Agree with David that configuration files and other generated evidence, do not typically have copyright asserted on the contents.

ljharb commented 4 months ago

@kestewart In which ecosystems is this a common and "non-discouraged" pattern?

david-a-wheeler commented 4 months ago

Agree with David that configuration files and other generated evidence, do not typically have copyright asserted on the contents.

A minor nit: The gold badge currently only requires per-file license statements for source files. Configuration files are often not generated evidence, but since they also aren't normally source files, there's no gold requirement for per-file license statements in typical configuration files (unless they're also source files).

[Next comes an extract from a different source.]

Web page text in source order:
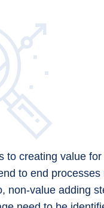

I am NOT a lawyer, but my understanding is that it's often pointless to try to claim copyright on configuration files. Copyright law only covers expression. This makes claiming copyright over configuration files often dubious (depending on the circumstance). See this discussion: https://groups.drupal.org/node/17555. No one here is suggesting that license statements be required in every configuration file, but I thought it'd be worth clarifying that there are good reasons for that. You can do it if you want to of course :-).

kwwall commented 4 months ago

Configuration file vs source file can get a bit fuzzy at times when it concerns the whole "infrastructure as code" paradigm, but as long as the gold badge standard doesn't get too draconian and leave those choices to the development teams, I think it will work out fine.